ASSIGNED TASK:
Here the job is to repeat the listing exactly, but not the pictures in it.

DATA SHOWN:
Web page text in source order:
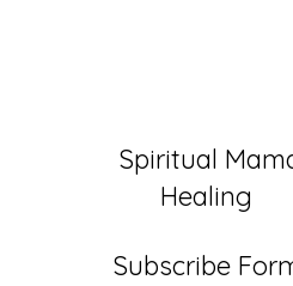
Spiritual
Healing
Subscribe
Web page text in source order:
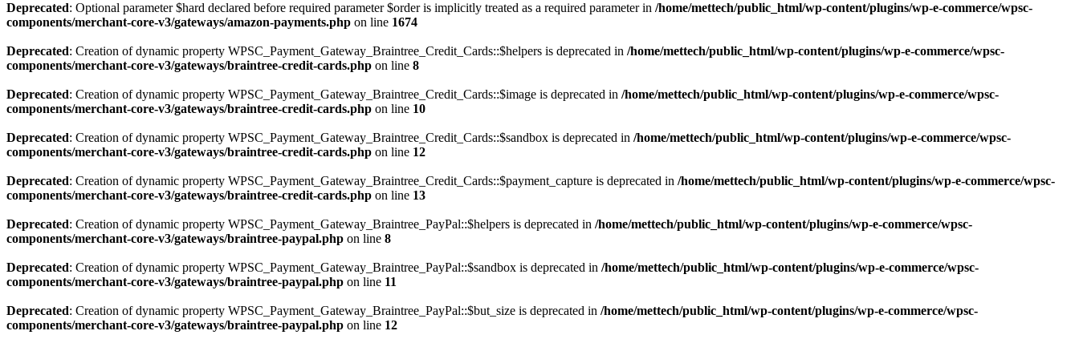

ANSWER FOR THE TASK:
Web page text in source order:
Spiritual
Healing
Subscribe
Web page text in source order:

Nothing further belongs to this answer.